- _Problem to work on_: Set down, exactly as written, the lines from the top of the data to the line that holds "この差はどこから来るのでしょう。たぶん私た", and omit the pictures.

Data supplied START

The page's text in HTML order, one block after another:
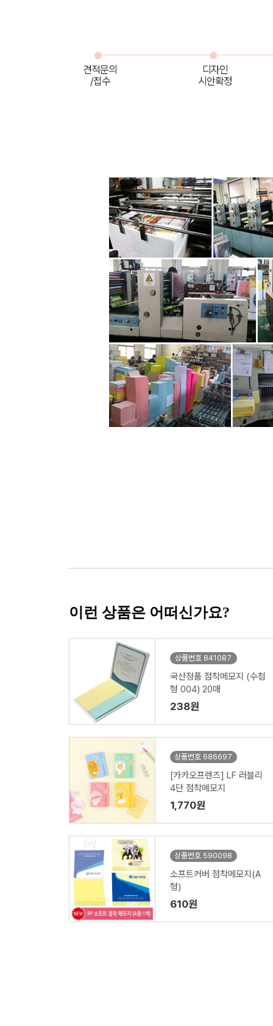
견적문의
/접수
디자인
시안확정
이런 상품은 어떠신가요?
상품번호 841087
국산정품 점착메모지 (수첩
형 004) 20매
238원
상품번호 686697
[카카오프렌즈] LF 러블리
4단 점착메모지
1,770원
상품번호 590098
소프트커버 점착메모지(A
형)
610원
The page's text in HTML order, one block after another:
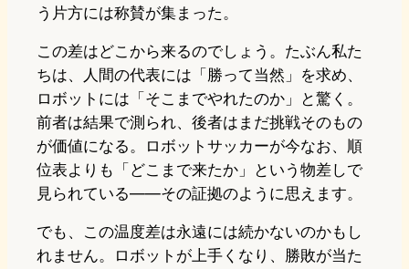
う片方には称賛が集まった。
この差はどこから来るのでしょう。たぶん私た
ちは、人間の代表には「勝って当然」を求め、
ロボットには「そこまでやれたのか」と驚く。
前者は結果で測られ、後者はまだ挑戦そのもの
が価値になる。ロボットサッカーが今なお、順
位表よりも「どこまで来たか」という物差しで
見られている——その証拠のように思えます。
でも、この温度差は永遠には続かないのかもし
れません。ロボットが上手くなり、勝敗が当た
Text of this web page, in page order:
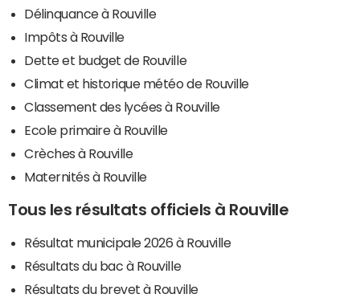
Délinquance à Rouville
Impôts à Rouville
Dette et budget de Rouville
Climat et historique météo de Rouville
Classement des lycées à Rouville
Ecole primaire à Rouville
Crèches à Rouville
Maternités à Rouville
Tous les résultats officiels à Rouville
Résultat municipale 2026 à Rouville
Résultats du bac à Rouville
Résultats du brevet à Rouville
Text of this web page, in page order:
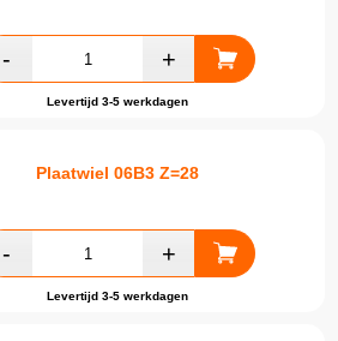
Levertijd 3-5 werkdagen
Plaatwiel 06B3 Z=28
Levertijd 3-5 werkdagen
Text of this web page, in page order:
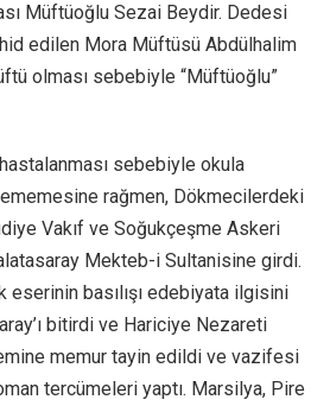
Müftüoğlu Sezai Beydir. Dedesi
edilen Mora Müftüsü Abdülhalim
olması sebebiyle “Müftüoğlu”
sebebiyle okula
rağmen, Dökmecilerdeki
Vakıf ve Soğukçeşme Askeri
Mekteb-i Sultanisine girdi.
eserinin basılışı edebiyata ilgisini
bitirdi ve Hariciye Nezareti
memur tayin edildi ve vazifesi
tercümeleri yaptı. Marsilya, Pire
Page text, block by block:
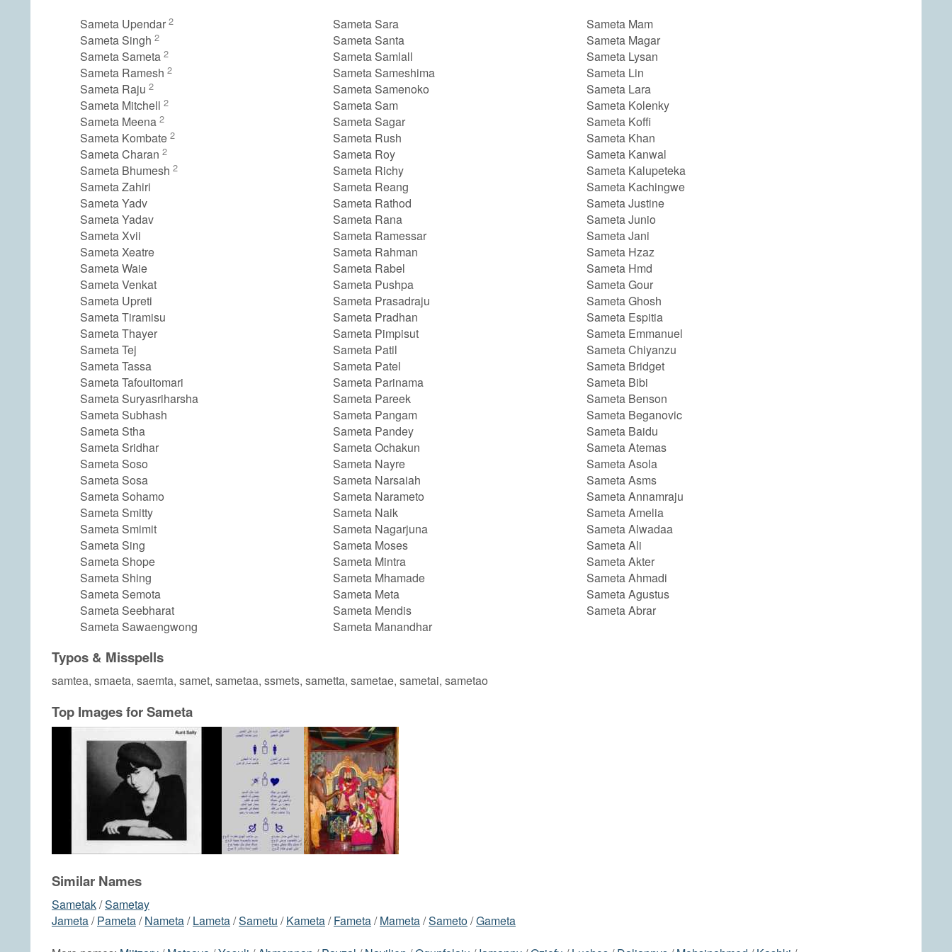
Sameta Upendar 2
Sameta Singh 2
Sameta Sameta 2
Sameta Ramesh 2
Sameta Raju 2
Sameta Mitchell 2
Sameta Meena 2
Sameta Kombate 2
Sameta Charan 2
Sameta Bhumesh 2
Sameta Zahiri
Sameta Yadv
Sameta Yadav
Sameta Xvii
Sameta Xeatre
Sameta Waie
Sameta Venkat
Sameta Upreti
Sameta Tiramisu
Sameta Thayer
Sameta Tej
Sameta Tassa
Sameta Tafouitomari
Sameta Suryasriharsha
Sameta Subhash
Sameta Stha
Sameta Sridhar
Sameta Soso
Sameta Sosa
Sameta Sohamo
Sameta Smitty
Sameta Smimit
Sameta Sing
Sameta Shope
Sameta Shing
Sameta Semota
Sameta Seebharat
Sameta Sawaengwong
Sameta Sara
Sameta Santa
Sameta Samlall
Sameta Sameshima
Sameta Samenoko
Sameta Sam
Sameta Sagar
Sameta Rush
Sameta Roy
Sameta Richy
Sameta Reang
Sameta Rathod
Sameta Rana
Sameta Ramessar
Sameta Rahman
Sameta Rabel
Sameta Pushpa
Sameta Prasadraju
Sameta Pradhan
Sameta Pimpisut
Sameta Patil
Sameta Patel
Sameta Parinama
Sameta Pareek
Sameta Pangam
Sameta Pandey
Sameta Ochakun
Sameta Nayre
Sameta Narsaiah
Sameta Narameto
Sameta Naik
Sameta Nagarjuna
Sameta Moses
Sameta Mintra
Sameta Mhamade
Sameta Meta
Sameta Mendis
Sameta Manandhar
Sameta Mam
Sameta Magar
Sameta Lysan
Sameta Lin
Sameta Lara
Sameta Kolenky
Sameta Koffi
Sameta Khan
Sameta Kanwal
Sameta Kalupeteka
Sameta Kachingwe
Sameta Justine
Sameta Junio
Sameta Jani
Sameta Hzaz
Sameta Hmd
Sameta Gour
Sameta Ghosh
Sameta Espitia
Sameta Emmanuel
Sameta Chiyanzu
Sameta Bridget
Sameta Bibi
Sameta Benson
Sameta Beganovic
Sameta Baidu
Sameta Atemas
Sameta Asola
Sameta Asms
Sameta Annamraju
Sameta Amelia
Sameta Alwadaa
Sameta Ali
Sameta Akter
Sameta Ahmadi
Sameta Agustus
Sameta Abrar
Typos & Misspells
samtea, smaeta, saemta, samet, sametaa, ssmets, sametta, sametae, sametai, sametao
Top Images for Sameta
Similar Names
Sametak/Sametay
Jameta/Pameta/Nameta/Lameta/Sametu /Kameta/Fameta/Mameta/Sameto/Gameta
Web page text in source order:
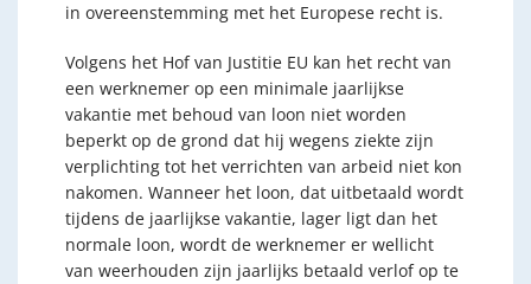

Data supplied END

- _Final answer_:
The page's text in HTML order, one block after another:
견적문의
/접수
디자인
시안확정
이런 상품은 어떠신가요?
상품번호 841087
국산정품 점착메모지 (수첩
형 004) 20매
238원
상품번호 686697
[카카오프렌즈] LF 러블리
4단 점착메모지
1,770원
상품번호 590098
소프트커버 점착메모지(A
형)
610원
The page's text in HTML order, one block after another:
う片方には称賛が集まった。
この差はどこから来るのでしょう。たぶん私た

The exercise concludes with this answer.